(Material supplied Opens)

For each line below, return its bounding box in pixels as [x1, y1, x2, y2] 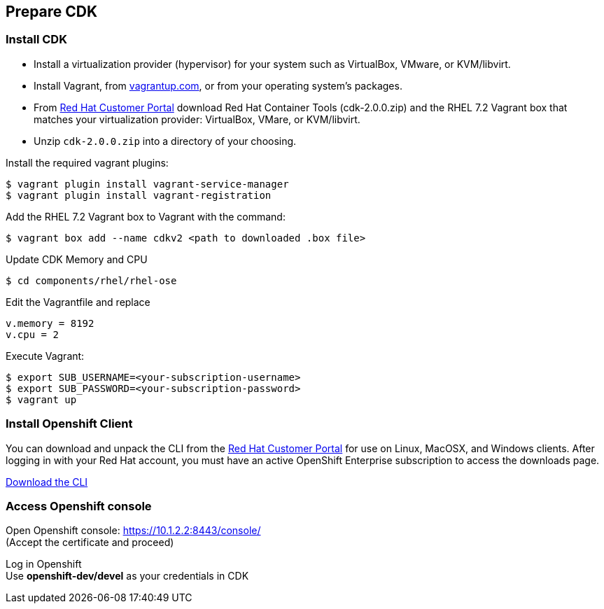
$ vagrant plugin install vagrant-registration [6, 189, 272, 201]
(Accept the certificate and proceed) [6, 536, 174, 549]
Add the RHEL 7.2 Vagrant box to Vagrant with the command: [6, 210, 286, 223]
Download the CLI [6, 475, 88, 488]
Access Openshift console [6, 498, 152, 513]
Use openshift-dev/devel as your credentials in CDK [6, 570, 249, 582]
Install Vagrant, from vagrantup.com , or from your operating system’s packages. [34, 79, 402, 92]
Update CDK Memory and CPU [6, 253, 148, 265]
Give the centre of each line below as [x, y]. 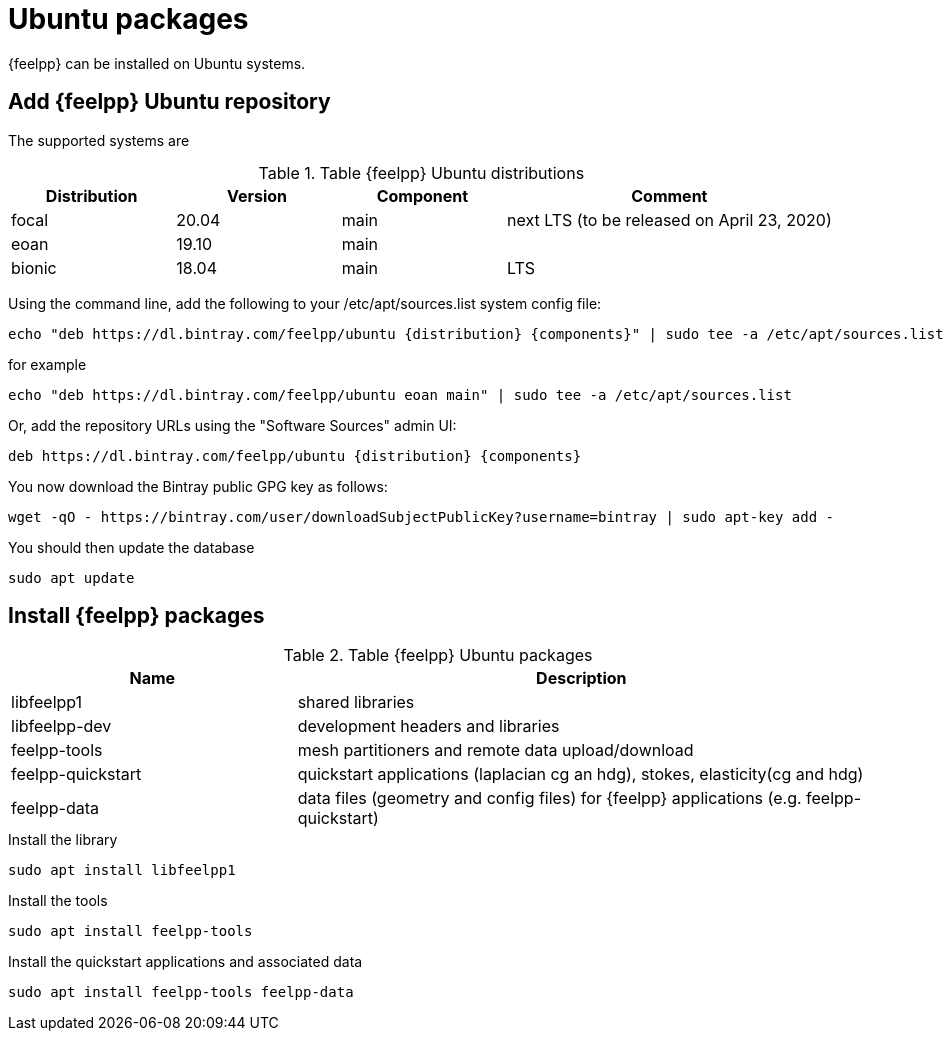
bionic [34, 267]
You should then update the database [131, 547]
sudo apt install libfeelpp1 [122, 870]
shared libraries [356, 702]
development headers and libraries [428, 726]
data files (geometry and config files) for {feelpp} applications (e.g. [549, 798]
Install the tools [58, 901]
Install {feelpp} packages [136, 616]
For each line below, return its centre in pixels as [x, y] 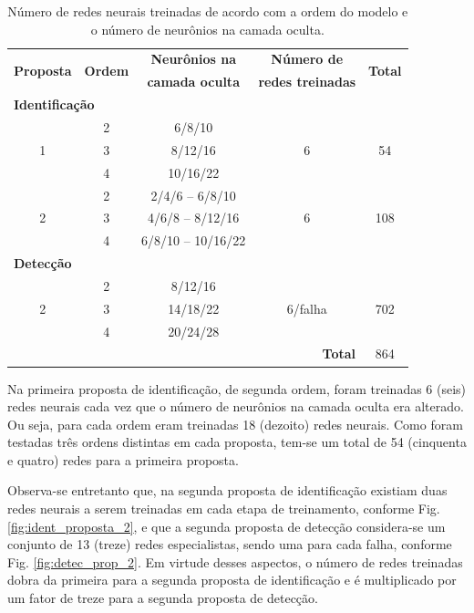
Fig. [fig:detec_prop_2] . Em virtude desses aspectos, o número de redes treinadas [235, 561]
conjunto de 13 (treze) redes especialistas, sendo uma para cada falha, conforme [230, 544]
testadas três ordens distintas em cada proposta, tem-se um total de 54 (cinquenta [237, 442]
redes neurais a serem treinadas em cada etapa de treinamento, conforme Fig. [224, 509]
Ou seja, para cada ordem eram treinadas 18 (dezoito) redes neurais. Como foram [235, 424]
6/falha [307, 308]
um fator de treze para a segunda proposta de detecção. [163, 598]
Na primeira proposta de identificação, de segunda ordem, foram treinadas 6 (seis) [237, 388]
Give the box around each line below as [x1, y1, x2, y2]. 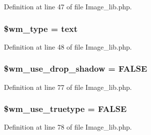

(Material supplied Closes)

• **Assigned task**
What is needed is an exact copy of the lines above, from the one holding "bionic [34, 267]" down to the one holding "redes neurais a", with those two included and the pictures left out.

• **Response area**
bionic [34, 267]
You should then update the database [131, 547]
sudo apt install libfeelpp1 [122, 870]
shared libraries [356, 702]
development headers and libraries [428, 726]
data files (geometry and config files) for {feelpp} applications (e.g. [549, 798]
Install the tools [58, 901]
Install {feelpp} packages [136, 616]
For each line below, return its centre in pixels as [x, y] 
Fig. [fig:detec_prop_2] . Em virtude desses aspectos, o número de redes treinadas [235, 561]
conjunto de 13 (treze) redes especialistas, sendo uma para cada falha, conforme [230, 544]
testadas três ordens distintas em cada proposta, tem-se um total de 54 (cinquenta [237, 442]
redes neurais a serem treinadas em cada etapa de treinamento, conforme Fig. [224, 509]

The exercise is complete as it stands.